## Physics for Scientists and Engineers: A Strategic Approach with Modern Physics (4th Edition)

(a) $v = 6.0\times 10^7~m/s$ (b) $r = 17.1~cm$
(a) We can write an expression for the force on the electron from the electric field: $F_E = E~q = \frac{\Delta V~q}{d}$ We can write an expression for the force on the electron from the magnetic field: $F_B = q~v~B$ If the electron is not deflected, then $F_E$ and $F_B$ must have the same magnitude while directed in opposite directions.
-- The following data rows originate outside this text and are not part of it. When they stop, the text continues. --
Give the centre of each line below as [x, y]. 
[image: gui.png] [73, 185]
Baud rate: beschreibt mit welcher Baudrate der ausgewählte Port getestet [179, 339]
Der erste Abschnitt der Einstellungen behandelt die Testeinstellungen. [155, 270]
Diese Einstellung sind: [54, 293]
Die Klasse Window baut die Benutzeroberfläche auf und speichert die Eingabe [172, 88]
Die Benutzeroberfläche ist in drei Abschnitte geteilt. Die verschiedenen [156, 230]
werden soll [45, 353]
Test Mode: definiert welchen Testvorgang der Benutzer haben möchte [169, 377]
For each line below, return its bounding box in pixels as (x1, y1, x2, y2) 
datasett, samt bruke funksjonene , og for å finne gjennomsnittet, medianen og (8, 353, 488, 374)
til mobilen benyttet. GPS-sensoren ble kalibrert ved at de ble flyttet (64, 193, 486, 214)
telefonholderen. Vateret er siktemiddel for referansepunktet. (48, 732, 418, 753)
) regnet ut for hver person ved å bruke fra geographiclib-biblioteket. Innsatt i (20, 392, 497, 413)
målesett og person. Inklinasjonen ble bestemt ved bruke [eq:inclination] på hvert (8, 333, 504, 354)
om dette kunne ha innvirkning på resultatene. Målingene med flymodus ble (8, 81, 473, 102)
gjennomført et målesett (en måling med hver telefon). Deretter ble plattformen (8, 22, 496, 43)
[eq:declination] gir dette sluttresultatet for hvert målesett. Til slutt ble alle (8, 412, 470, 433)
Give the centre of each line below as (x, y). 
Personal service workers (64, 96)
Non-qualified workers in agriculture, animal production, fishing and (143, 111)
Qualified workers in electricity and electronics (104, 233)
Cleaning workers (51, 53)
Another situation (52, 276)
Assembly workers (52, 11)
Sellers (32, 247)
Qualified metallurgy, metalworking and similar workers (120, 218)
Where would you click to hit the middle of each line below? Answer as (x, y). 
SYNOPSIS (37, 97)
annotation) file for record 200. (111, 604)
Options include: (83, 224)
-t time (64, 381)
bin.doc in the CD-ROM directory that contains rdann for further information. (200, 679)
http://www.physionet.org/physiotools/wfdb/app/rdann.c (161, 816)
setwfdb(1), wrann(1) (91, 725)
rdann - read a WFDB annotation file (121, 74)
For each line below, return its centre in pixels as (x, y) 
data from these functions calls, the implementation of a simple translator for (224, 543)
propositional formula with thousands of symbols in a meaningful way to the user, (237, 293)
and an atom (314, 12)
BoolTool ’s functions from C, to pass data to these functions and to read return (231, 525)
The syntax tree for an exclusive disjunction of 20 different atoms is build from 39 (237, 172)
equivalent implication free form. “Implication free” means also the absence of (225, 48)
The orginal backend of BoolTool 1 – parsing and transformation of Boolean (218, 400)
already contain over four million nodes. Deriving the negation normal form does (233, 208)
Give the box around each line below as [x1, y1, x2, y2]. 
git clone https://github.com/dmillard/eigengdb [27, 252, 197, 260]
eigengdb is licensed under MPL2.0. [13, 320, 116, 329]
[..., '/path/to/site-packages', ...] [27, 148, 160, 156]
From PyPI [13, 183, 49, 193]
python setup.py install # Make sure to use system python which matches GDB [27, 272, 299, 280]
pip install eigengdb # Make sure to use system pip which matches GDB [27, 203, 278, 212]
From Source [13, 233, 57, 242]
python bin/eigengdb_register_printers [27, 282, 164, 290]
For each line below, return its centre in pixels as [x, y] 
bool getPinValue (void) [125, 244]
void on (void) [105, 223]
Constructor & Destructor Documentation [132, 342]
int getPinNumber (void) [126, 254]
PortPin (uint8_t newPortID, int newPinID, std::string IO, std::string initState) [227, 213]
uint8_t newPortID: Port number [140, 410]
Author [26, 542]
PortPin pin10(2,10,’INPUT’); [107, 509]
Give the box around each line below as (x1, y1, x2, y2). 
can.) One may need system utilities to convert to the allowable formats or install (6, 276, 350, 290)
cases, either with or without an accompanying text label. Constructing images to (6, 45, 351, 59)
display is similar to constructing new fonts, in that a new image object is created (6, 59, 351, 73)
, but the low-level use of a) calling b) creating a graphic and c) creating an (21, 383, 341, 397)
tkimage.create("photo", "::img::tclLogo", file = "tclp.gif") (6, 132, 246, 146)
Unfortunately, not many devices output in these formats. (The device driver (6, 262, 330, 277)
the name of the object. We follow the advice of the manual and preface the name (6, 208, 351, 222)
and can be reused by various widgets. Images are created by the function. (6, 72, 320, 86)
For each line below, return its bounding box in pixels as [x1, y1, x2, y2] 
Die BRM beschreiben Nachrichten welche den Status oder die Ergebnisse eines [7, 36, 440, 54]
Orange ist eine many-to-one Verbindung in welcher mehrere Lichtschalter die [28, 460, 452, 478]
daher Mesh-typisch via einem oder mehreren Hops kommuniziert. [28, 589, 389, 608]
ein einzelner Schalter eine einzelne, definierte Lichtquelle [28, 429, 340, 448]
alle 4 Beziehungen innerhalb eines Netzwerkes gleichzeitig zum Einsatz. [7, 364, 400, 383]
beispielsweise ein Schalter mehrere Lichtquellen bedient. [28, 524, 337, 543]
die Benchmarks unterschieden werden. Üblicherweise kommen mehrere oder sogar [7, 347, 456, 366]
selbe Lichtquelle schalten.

We can find the electron's speed $v$: $F_B = F_E$ $q~v~B = \frac{\Delta V~q}{d}$ $v = \frac{\Delta V}{d~B}$ $v = \frac{600~V}{(5.0\times 10^{-3}~m)(2.0\times 10^{-3}~T)}$ $v = 6.0\times 10^7~m/s$ (b) We can find the electron's radius of curvature: $F_B = \frac{mv^2}{r}$ $q~v~B = \frac{mv^2}{r}$ $r = \frac{mv}{q~B}$ $r = \frac{(9.109\times 10^{-31}~kg)(6.0\times 10^7~m/s)}{(1.6\times 10^{-19}~C)~(2.0\times 10^{-3}~T)}$ $r = 0.171~m$ $r = 17.1~cm$